What are the most important elements?

Reading time
3 min
Published on

December 21, 2023

Blauw Films

Saint George and The Dragon (1470) by Paolo Uccello

The Secret of Creating Great Magic Systems in World Building

You’re building a world. Obviously, you know everything there is to know about Hard Magic and Soft Magic because you have already read our post on it (cough, cough)... I’ll wait...

Okay, welcome back! Creating brand new systems of magic for your brand new world can be a daunting task. Fortunately for both you and me, Brandon Sanderson came up with a handy set of laws that can help guide and govern your magic systems. So without further ado, let’s get into a bit more detail and take a look at Sanderson’s Laws of Magic.

The key question we are going to answer in this post is:

• How can I make my magic systems feel grounded and maintain a sense of wonder?

Sanderson’s Laws of Magic

Sanderson breaks magic systems down into three distinct laws (well, actually four laws, but we’ll get to that later!)

Sanderson's First Law

“An author's (writer’s) ability to solve conflict with magic is directly proportional to how well the reader (audience) understands said magic.”

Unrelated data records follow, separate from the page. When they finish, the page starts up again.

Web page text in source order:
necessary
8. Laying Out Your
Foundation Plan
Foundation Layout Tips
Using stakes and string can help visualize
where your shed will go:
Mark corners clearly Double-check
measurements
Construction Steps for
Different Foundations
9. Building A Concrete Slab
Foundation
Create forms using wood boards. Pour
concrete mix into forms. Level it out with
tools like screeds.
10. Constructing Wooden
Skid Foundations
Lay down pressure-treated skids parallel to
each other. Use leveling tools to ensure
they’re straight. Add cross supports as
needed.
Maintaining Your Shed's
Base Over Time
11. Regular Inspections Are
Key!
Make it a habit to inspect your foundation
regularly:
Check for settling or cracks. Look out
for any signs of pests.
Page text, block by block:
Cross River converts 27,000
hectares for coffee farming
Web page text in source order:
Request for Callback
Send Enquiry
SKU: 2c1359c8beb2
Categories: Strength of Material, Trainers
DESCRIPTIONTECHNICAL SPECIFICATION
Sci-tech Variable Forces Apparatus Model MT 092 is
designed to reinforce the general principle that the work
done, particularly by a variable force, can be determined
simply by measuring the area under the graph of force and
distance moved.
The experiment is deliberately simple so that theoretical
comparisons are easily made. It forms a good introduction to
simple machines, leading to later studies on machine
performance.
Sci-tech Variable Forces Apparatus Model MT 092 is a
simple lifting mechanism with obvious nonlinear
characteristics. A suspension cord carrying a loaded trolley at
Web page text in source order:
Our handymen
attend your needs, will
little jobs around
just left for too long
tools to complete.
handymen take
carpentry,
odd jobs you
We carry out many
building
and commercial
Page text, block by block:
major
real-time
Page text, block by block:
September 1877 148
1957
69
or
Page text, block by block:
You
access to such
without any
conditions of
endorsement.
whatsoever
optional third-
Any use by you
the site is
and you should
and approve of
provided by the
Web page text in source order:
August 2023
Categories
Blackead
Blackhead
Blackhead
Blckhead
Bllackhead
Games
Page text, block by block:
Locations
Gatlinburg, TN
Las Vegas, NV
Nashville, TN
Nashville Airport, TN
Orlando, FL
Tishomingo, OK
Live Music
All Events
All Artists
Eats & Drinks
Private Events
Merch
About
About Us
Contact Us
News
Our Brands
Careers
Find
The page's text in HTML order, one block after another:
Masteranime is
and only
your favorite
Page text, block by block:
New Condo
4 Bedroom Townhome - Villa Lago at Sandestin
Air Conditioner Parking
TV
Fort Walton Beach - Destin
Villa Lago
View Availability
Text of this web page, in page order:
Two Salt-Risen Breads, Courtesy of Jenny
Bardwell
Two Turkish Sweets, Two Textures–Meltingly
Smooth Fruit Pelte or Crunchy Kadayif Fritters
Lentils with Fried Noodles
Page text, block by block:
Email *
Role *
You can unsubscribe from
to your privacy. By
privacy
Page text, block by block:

Magic isn't just a shortcut to solving plot problems! Establishing a magic system with transparent and steadfast rules is crucial. You've got to earn the privilege to whip out your wand and sprinkle the magic! This means meticulous foreshadowing, ensuring there's a clear setup, buildup and a satisfying resolution.
Your magic must exist within a controlled set of parameters where the rules are clear, enabling your audience to understand its mechanics.
This approach will help you avoid any unsatisfactory moments of deus ex machina and will help you maintain the integrity of your story.

A Visit to the Witch (1882) by Edward F. Brewtnall

Sanderson's Second Law

“Limitations > Powers.”

Imagine two wizards in a duel. The tension and drama do not come from how powerful their spells are, but from the finite energy they have the ability to use. This limitation in their magical powers creates tension and raises the stakes, making each spell cast of critical importance rather than just a barrage of light and sounds. The magic in your magic isn't just in its abilities but in its constraints. It lies in what your magic cannot do. It's in these limitations that you will find the challenges your characters must overcome, and in doing so bring your audience on the journey and fully immerse them in your world.

Sanderson's Third Law

“Expand what you already have before you add something new.”

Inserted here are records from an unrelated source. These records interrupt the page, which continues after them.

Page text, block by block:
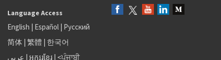
Language Access
English | Español | Русский
简体 | 繁體 | 한국어
عربى | អក្សរខ្មែរ | <ਪੰਜਾਬੀ
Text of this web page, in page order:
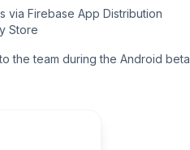
via Firebase App Distribution
Store
the team during the Android beta
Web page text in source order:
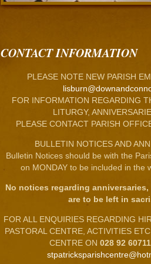
CONTACT INFORMATION
PLEASE NOTE NEW PARISH
FOR INFORMATION REGARDING
LITURGY,
PLEASE CONTACT PARISH
BULLETIN NOTICES AND
Bulletin Notices should be with the
on MONDAY to be included in the
No notices regarding anniversaries,
are to be left in
FOR ALL ENQUIRIES REGARDING
PASTORAL CENTRE, ACTIVITIES
CENTRE ON 028 92
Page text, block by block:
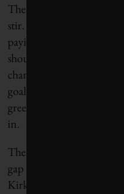
These comments have
stir. They show that
paying lip service to
shouldn’t kid ourselves
change the world. Profit
goal, so sustainable
greenwashing and do
in.
These comments also
gap in the sustainable
Kirk have no
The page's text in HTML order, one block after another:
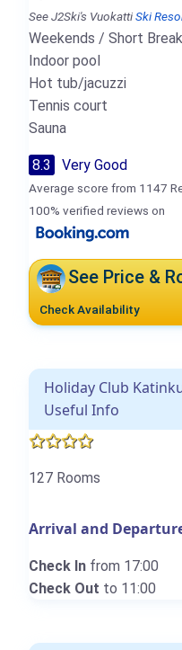
See J2Ski's VuokattiSki
Weekends / Short
Indoor pool
Hot tub/jacuzzi
Tennis court
Sauna
8.3 Very Good
Average score from 1147
100% verified reviews on
See Price &
Check Availability
Holiday Club
Useful Info
127 Rooms
Arrival and
Check In from 17:00
Check Out to 11:00
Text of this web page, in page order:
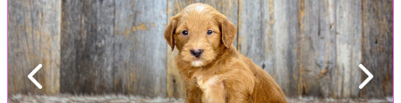
Previous Next
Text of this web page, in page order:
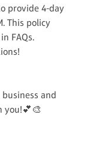
provide 4-day
This policy
FAQs.
and
you!💕🎨
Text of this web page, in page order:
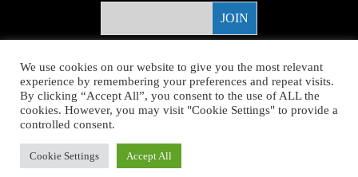
Proud Sponsor
Copyright ©2026 Young's Hot Tub. All Rights Reserved.
Higher Images.
We use cookies on our website to give you the most relevant
experience by remembering your preferences and repeat visits.
By clicking “Accept All”, you consent to the use of ALL the
cookies. However, you may visit "Cookie Settings" to provide a
controlled consent.
Cookie Settings Accept All
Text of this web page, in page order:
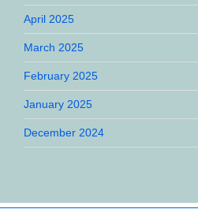
April 2025
March 2025
February 2025
January 2025
December 2024
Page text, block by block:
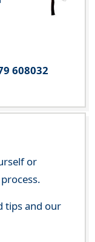
608032
or
tips and our
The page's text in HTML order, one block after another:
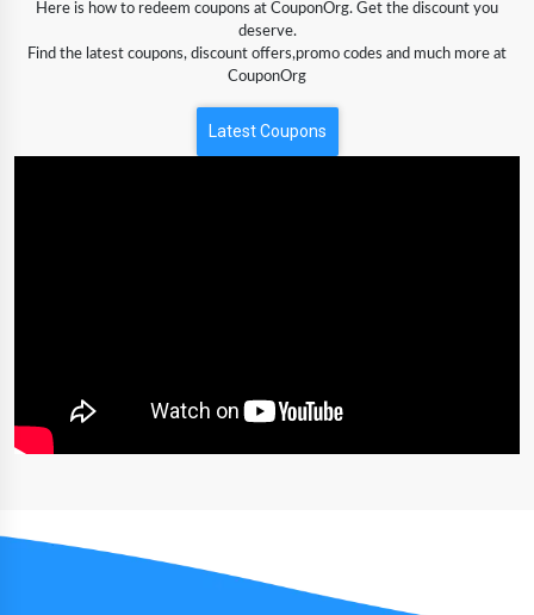
Here is how to redeem coupons at CouponOrg. Get the discount you
deserve.
Find the latest coupons, discount offers,promo codes and much more at
CouponOrg
Latest Coupons
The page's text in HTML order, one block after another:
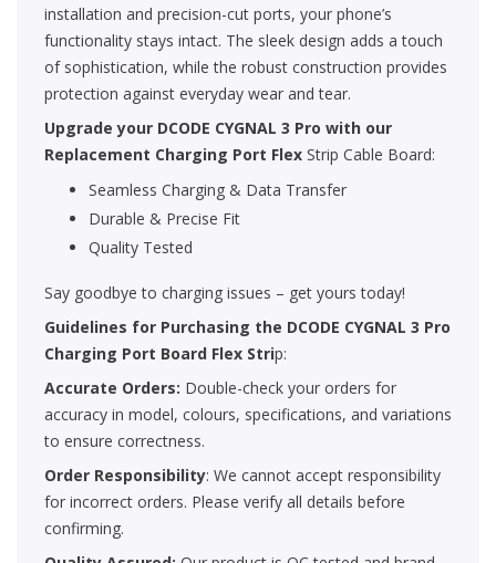
installation and precision-cut ports, your phone’s
functionality stays intact. The sleek design adds a touch
of sophistication, while the robust construction provides
protection against everyday wear and tear.
Upgrade your DCODE CYGNAL 3 Pro with our
Replacement Charging Port Flex Strip Cable Board:
Seamless Charging & Data Transfer
Durable & Precise Fit
Quality Tested
Say goodbye to charging issues – get yours today!
Guidelines for Purchasing the DCODE CYGNAL 3 Pro
Charging Port Board Flex Strip:
Accurate Orders: Double-check your orders for
accuracy in model, colours, specifications, and variations
to ensure correctness.
Order Responsibility: We cannot accept responsibility
for incorrect orders. Please verify all details before
confirming.
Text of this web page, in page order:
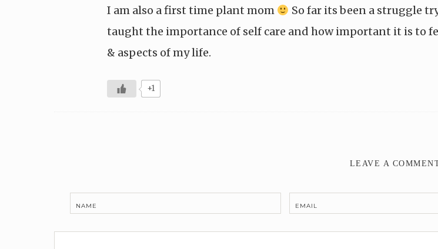
I am also a first time plant mom
So far its been a struggle
taught the importance of self care and how important it is to
& aspects of my life.
+1
LEAVE A
NAME EMAIL
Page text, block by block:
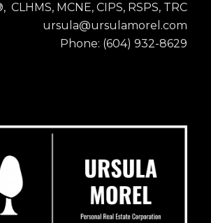
CLHMS, MCNE, CIPS, RSPS, TRC
ursula@ursulamorel.com
Phone: (604) 932-8629

Remember, more is not always better. Think of a small but richly woven tapestry versus a vast plain cloth. The tapestry, with its intricate details, is a piece of art, it tells a story, it is a thing to behold! The massive undetailed cloth, on the other hand, is just a massive undetailed cloth!
By focusing on deepening and enriching the elements you already have in your magic system, you create a narrative fabric that’s interesting and immersive, rather than stretching it thin over a wide, unremarkable expanse of nothingness! This focus when it comes to your magic system doesn’t only make it easier to maintain consistency but gives the audience a better more in-depth view of the overall picture.

And that’s it… that’s Sanderson’s Laws of…Oh wait! There is one more…

Sanderson’s Zeroth Law

This one’s quite simple… just be awesome! You’ve got all the infinite possibilities of everything, everywhere, all at once at your fingertips! So just be awesome! You can imbue your characters with whatever powers you like, put them in any world you like, and have them do whatever you like! So you may as well make it awesome!

Takiyashi the Witch and the Skeleton Spectre (1844) by Utagawa Kuniyoshi
Takiyashi the Witch and the Skeleton Spectre (1844) by Utagawa Kuniyoshi


So… earn the right to use your magic by allowing your audience to understand it. Make sure there are limitations to your magic so things aren’t tediously simple for your characters. Remember that less is more, and don’t forget to be awesome!

Think about these rules, and you will create magic systems that are engaging and help tell your story in an interesting, consistent, and grounded way. But having said that… it’s your world… do what you like!